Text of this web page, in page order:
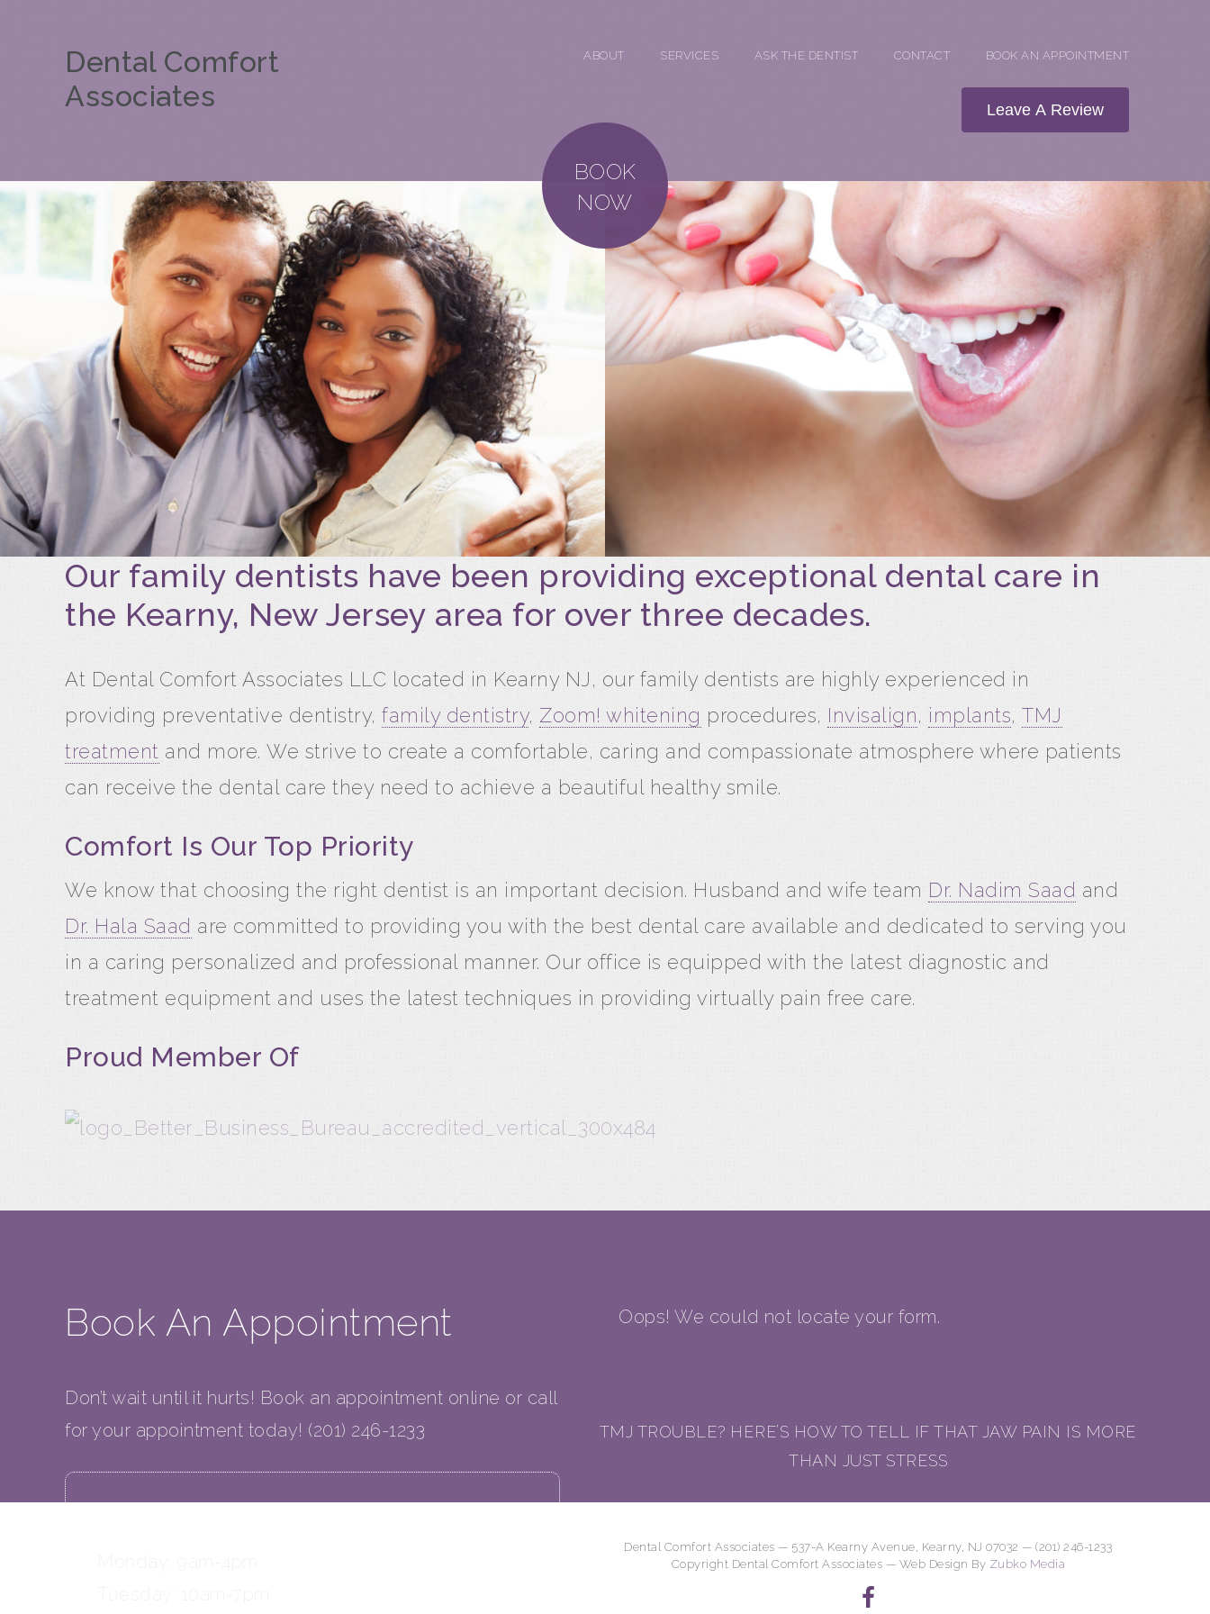
Dental Comfort
Associates
ABOUT SERVICES ASK THE DENTIST CONTACT BOOK AN APPOINTMENT
Leave A Review
BOOK
NOW
Our family dentists have been providing exceptional dental care in
the Kearny, New Jersey area for over three decades.
At Dental Comfort Associates LLC located in Kearny NJ, our family dentists are highly experienced in
providing preventative dentistry, family dentistry, Zoom! whitening procedures, Invisalign, implants, TMJ
treatment and more. We strive to create a comfortable, caring and compassionate atmosphere where patients
can receive the dental care they need to achieve a beautiful healthy smile.
Comfort Is Our Top Priority
We know that choosing the right dentist is an important decision. Husband and wife team Dr. Nadim Saad and
Dr. Hala Saad are committed to providing you with the best dental care available and dedicated to serving you
in a caring personalized and professional manner. Our office is equipped with the latest diagnostic and
treatment equipment and uses the latest techniques in providing virtually pain free care.
Proud Member Of
Book An Appointment
Don’t wait until it hurts! Book an appointment online or call
for your appointment today! (201) 246-1233
Oops! We could not locate your form.
TMJ TROUBLE? HERE’S HOW TO TELL IF THAT JAW PAIN IS MORE
THAN JUST STRESS
Dental Comfort Associates — 537-A Kearny Avenue, Kearny, NJ 07032 — (201) 246-1233
Copyright Dental Comfort Associates — Web Design By Zubko Media
**********
Copy every line from the records above that contains the string "caring".

treatment and more. We strive to create a comfortable, caring and compassionate atmosphere where patients
in a caring personalized and professional manner. Our office is equipped with the latest diagnostic and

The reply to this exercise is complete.